Тогда племя ловило своих богов, иных, привязывало их к бамбуковым тронам и на плечах несло через переплетения джунглей. В таких процессиях обычно участвовало всё племя, мужчины и женщины, дети, асокины и свиньи, домашние попугаи, и прочая и прочая. Добравшись до Касола, официальной границы, племя на плотах пересекало реку и углублялось в земли Борлиена, вытаптывало возделанные нивы, устраивало на них свои оргии и вообще вело себя крайне непристойно.
Территория Борлиена, по большей части равнинная и состоящая из плодородных земель, отлично пригодных для земледелия, именовалась у рандонанцев Пустыней. Пустыня была открыта небесам; солнца свободно изливали на неё свой палящий свет. Там не росли большие деревья, кустарник тщательно вырубали, укрыться было негде, дикий зверь считался редкостью, и, наконец, там не было иных. В этом безбожном месте — где, в довершение всего, невозможно было достать ни капли вулумунвума — рандонанцы с наслаждением безобразили, поджигали стоящие на отшибе хутора и уничтожали посевы.
Фермеры в этих краях Борлиена были смуглокожие, крутого нрава. Бледных, похожих на червей лесных обитателей, возникающих, как призраки, словно из-под земли, и так же как сквозь землю проваливающихся, они люто ненавидели. Фермеры выслеживали ошалелых от пьянства хулиганов, гнали их и били всем, что подвернется под руку. Рандонанцы, тоже люди увлекающиеся и горячие, не желали оставаться в долгу и часто столкновения заканчивались большой кровью для борлиенцев, поскольку лесные жители искусно стреляли из духовых трубок шипами лесных растений — оперенными, с остриями, смазанными мощным ядом.

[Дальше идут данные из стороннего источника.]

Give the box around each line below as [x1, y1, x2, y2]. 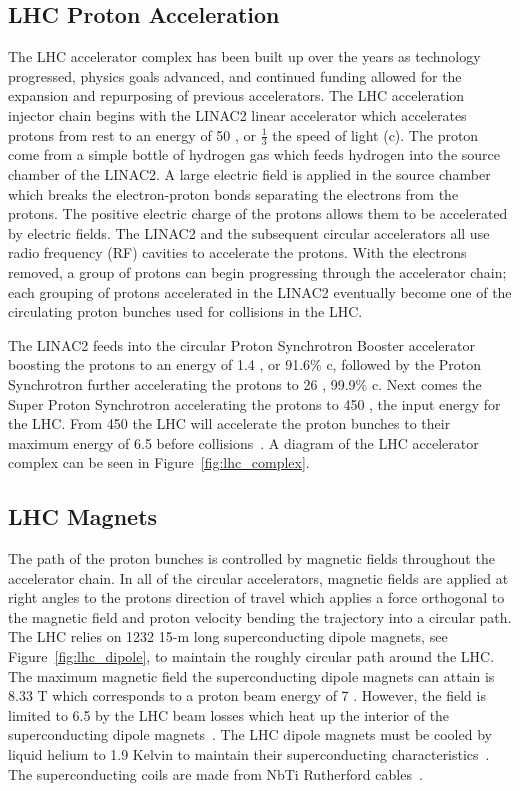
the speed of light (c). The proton [272, 124, 479, 145]
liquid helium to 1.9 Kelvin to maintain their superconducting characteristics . [8, 744, 490, 765]
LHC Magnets [8, 501, 158, 532]
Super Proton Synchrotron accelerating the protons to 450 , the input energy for [8, 393, 501, 414]
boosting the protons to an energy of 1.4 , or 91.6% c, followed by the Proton [8, 354, 482, 375]
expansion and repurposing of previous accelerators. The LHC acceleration [8, 85, 465, 106]
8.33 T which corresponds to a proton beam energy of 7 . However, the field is [8, 685, 486, 706]
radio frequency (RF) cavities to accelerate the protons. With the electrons [8, 242, 467, 263]
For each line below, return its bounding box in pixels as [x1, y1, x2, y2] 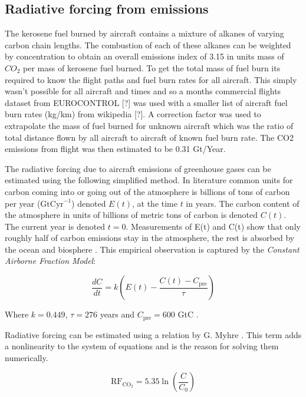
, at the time [131, 197, 177, 209]
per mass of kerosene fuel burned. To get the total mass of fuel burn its [23, 61, 281, 74]
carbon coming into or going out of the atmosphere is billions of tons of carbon [5, 185, 290, 197]
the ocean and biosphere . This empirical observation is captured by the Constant [5, 243, 300, 255]
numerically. [5, 351, 48, 363]
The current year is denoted [5, 220, 106, 232]
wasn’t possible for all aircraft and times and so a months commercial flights [5, 85, 281, 97]
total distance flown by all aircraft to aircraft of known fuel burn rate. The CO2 [5, 131, 294, 143]
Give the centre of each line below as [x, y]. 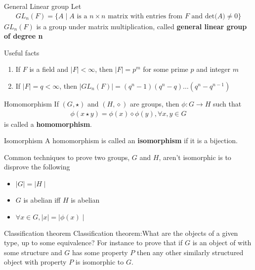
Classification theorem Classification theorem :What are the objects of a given [121, 233]
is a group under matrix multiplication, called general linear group [142, 26]
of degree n [23, 36]
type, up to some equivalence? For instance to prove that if [93, 243]
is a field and [49, 69]
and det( [204, 16]
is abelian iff [42, 200]
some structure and [33, 252]
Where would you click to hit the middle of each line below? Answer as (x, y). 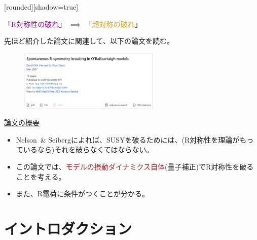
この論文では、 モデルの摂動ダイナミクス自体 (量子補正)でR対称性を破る (135, 167)
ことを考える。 (41, 176)
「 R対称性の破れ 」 (35, 24)
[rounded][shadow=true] (41, 7)
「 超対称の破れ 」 (113, 24)
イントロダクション (68, 229)
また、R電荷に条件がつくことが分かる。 (83, 194)
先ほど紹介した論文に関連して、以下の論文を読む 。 (89, 41)
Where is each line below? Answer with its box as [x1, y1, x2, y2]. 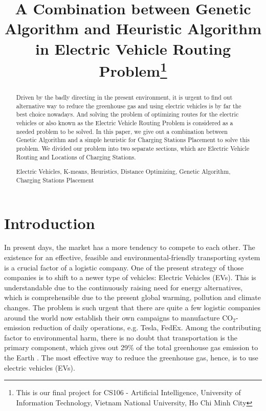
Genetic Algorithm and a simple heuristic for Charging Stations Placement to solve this [16, 135, 250, 144]
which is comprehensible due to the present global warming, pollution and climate [4, 292, 261, 303]
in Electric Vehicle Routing [35, 38, 231, 59]
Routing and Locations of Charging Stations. [16, 152, 136, 161]
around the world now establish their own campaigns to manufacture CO [4, 312, 233, 323]
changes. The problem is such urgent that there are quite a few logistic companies [4, 302, 260, 313]
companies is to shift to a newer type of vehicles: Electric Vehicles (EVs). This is [4, 272, 256, 283]
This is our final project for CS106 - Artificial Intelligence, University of [16, 387, 241, 398]
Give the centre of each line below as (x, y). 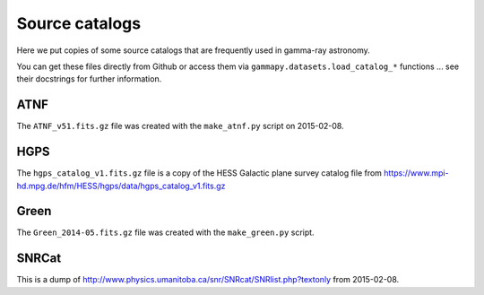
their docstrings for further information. (89, 79)
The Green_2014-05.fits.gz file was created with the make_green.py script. (165, 232)
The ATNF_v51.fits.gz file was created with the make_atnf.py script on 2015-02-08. (180, 126)
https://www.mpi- (416, 173)
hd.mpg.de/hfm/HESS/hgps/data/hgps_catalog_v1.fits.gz (121, 186)
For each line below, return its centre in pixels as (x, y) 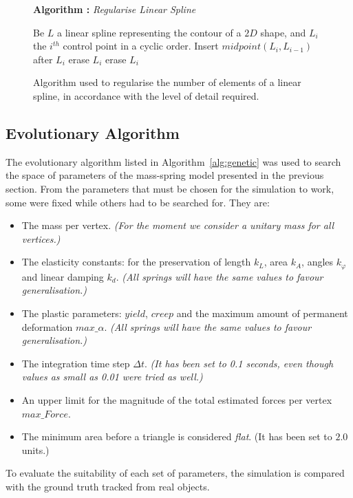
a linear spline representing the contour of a (149, 32)
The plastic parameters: (72, 313)
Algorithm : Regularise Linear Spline (115, 9)
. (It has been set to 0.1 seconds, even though (239, 363)
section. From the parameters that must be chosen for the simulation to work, (170, 188)
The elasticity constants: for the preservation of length (136, 262)
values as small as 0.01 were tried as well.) (112, 377)
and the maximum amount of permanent (262, 313)
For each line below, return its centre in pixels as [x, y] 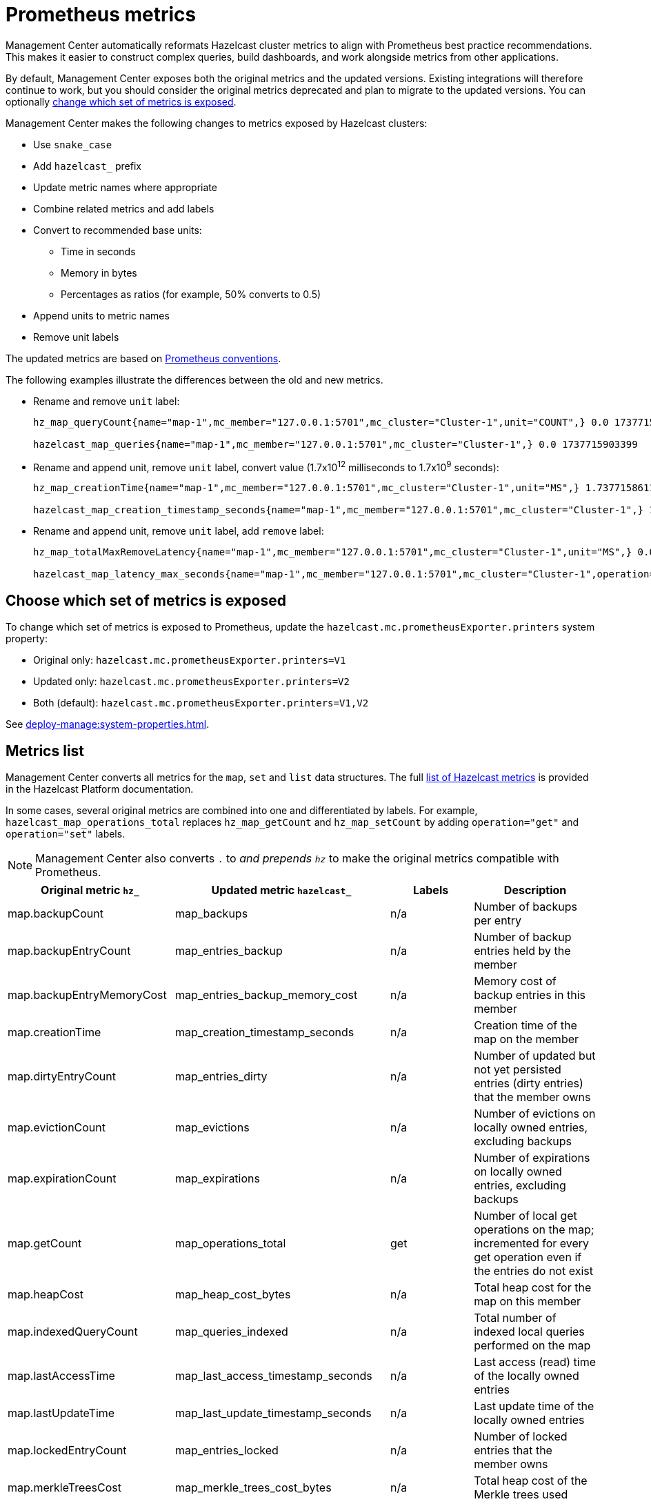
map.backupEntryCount [69, 951]
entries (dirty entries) [529, 1084]
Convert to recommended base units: [118, 230]
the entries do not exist [533, 1271]
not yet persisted [518, 1070]
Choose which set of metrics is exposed [146, 600]
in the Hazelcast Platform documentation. [100, 789]
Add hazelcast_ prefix [87, 166]
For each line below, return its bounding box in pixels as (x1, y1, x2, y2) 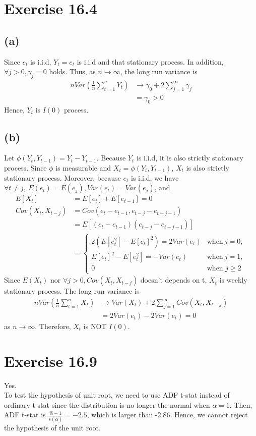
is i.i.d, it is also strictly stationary (136, 152, 243, 163)
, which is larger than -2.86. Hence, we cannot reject (87, 409, 248, 420)
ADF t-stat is (4, 409, 46, 420)
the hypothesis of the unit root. (4, 422, 101, 432)
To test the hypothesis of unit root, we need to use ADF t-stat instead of (4, 390, 230, 400)
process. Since (4, 162, 47, 173)
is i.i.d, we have (131, 172, 179, 183)
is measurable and (55, 162, 111, 173)
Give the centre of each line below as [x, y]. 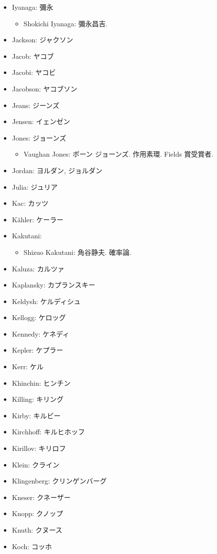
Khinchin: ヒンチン [41, 383]
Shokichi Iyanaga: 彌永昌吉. [65, 23]
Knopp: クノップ [37, 513]
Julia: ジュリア [35, 187]
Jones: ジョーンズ [39, 137]
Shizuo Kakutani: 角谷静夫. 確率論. [77, 252]
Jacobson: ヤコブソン [45, 88]
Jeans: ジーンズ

Разъяренные понесенными потерями, фермеры-борлиенцы, собрав достаточно сил, бросили хозяйства и принялись методично выжигать джунгли. Скоро большинство их погибло от отравленных стрелок рандонанцев — но на смену фермерам пришли солдаты. Так незаметно мелкие стычки между дикарями и фермерами переросли в бесконечную войну между Борлиеном и Рандонаном. Никто конечно не подозревал, что как раз в этом и заключался хитроумный замысел фагоров.
Планомерное вторжение борлиенцев, глухая оборона рандонанцев, их ответные атаки и контратаки их противников... Постоянная смена побеждающих воздействовала на людские умы, и без того склонные во всём видеть нечто противоположное истине и приукрашивать действительность. К тому времени, когда Вторая армия Борлиена получила приказ вторгнуться в густо поросшие джунглями горы Рандонана, в глазах их военачальников разрозненные племена рандонанцев превратились в организованное, сплоченное и отлично управляемое воинство злейших врагов их короля.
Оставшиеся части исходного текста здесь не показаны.